**ACTION ITEM:**
Reproduce every record precisely, leaving no line out.

**SOURCE INFORMATION:**
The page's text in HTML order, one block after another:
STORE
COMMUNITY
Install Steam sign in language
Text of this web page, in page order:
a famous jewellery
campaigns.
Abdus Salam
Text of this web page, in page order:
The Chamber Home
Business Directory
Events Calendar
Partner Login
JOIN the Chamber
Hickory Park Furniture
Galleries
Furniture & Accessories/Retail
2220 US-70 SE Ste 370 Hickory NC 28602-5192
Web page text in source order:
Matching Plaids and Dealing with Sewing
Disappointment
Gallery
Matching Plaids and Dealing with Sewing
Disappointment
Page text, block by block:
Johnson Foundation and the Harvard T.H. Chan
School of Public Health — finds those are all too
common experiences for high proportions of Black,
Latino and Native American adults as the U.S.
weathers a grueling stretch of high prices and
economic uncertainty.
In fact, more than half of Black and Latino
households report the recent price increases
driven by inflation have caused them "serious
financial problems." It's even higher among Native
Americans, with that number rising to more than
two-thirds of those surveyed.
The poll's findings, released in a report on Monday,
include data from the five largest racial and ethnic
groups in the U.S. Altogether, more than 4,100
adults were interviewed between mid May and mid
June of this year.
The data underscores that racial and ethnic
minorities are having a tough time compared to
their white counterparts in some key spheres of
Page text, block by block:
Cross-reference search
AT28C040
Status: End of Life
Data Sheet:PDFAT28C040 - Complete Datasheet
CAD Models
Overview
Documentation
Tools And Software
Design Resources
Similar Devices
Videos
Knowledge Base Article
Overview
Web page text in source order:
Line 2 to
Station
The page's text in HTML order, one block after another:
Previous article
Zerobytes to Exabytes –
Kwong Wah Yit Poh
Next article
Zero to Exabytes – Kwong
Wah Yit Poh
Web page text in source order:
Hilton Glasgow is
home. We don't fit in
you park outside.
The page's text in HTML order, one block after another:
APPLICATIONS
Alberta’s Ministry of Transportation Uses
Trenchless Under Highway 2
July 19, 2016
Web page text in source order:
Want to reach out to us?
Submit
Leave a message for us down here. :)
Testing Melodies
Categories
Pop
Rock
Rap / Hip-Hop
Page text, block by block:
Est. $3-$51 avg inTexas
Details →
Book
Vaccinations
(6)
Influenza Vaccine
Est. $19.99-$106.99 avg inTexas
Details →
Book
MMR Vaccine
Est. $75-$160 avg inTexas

**WRITTEN ANSWER:**
The page's text in HTML order, one block after another:
STORE
COMMUNITY
Install Steam sign in language
Text of this web page, in page order:
a famous jewellery
campaigns.
Abdus Salam
Text of this web page, in page order:
The Chamber Home
Business Directory
Events Calendar
Partner Login
JOIN the Chamber
Hickory Park Furniture
Galleries
Furniture & Accessories/Retail
2220 US-70 SE Ste 370 Hickory NC 28602-5192
Web page text in source order:
Matching Plaids and Dealing with Sewing
Disappointment
Gallery
Matching Plaids and Dealing with Sewing
Disappointment
Page text, block by block:
Johnson Foundation and the Harvard T.H. Chan
School of Public Health — finds those are all too
common experiences for high proportions of Black,
Latino and Native American adults as the U.S.
weathers a grueling stretch of high prices and
economic uncertainty.
In fact, more than half of Black and Latino
households report the recent price increases
driven by inflation have caused them "serious
financial problems." It's even higher among Native
Americans, with that number rising to more than
two-thirds of those surveyed.
The poll's findings, released in a report on Monday,
include data from the five largest racial and ethnic
groups in the U.S. Altogether, more than 4,100
adults were interviewed between mid May and mid
June of this year.
The data underscores that racial and ethnic
minorities are having a tough time compared to
their white counterparts in some key spheres of
Page text, block by block:
Cross-reference search
AT28C040
Status: End of Life
Data Sheet:PDFAT28C040 - Complete Datasheet
CAD Models
Overview
Documentation
Tools And Software
Design Resources
Similar Devices
Videos
Knowledge Base Article
Overview
Web page text in source order:
Line 2 to
Station
The page's text in HTML order, one block after another:
Previous article
Zerobytes to Exabytes –
Kwong Wah Yit Poh
Next article
Zero to Exabytes – Kwong
Wah Yit Poh
Web page text in source order:
Hilton Glasgow is
home. We don't fit in
you park outside.
The page's text in HTML order, one block after another:
APPLICATIONS
Alberta’s Ministry of Transportation Uses
Trenchless Under Highway 2
July 19, 2016
Web page text in source order:
Want to reach out to us?
Submit
Leave a message for us down here. :)
Testing Melodies
Categories
Pop
Rock
Rap / Hip-Hop
Page text, block by block:
Est. $3-$51 avg inTexas
Details →
Book
Vaccinations
(6)
Influenza Vaccine
Est. $19.99-$106.99 avg inTexas
Details →
Book
MMR Vaccine
Est. $75-$160 avg inTexas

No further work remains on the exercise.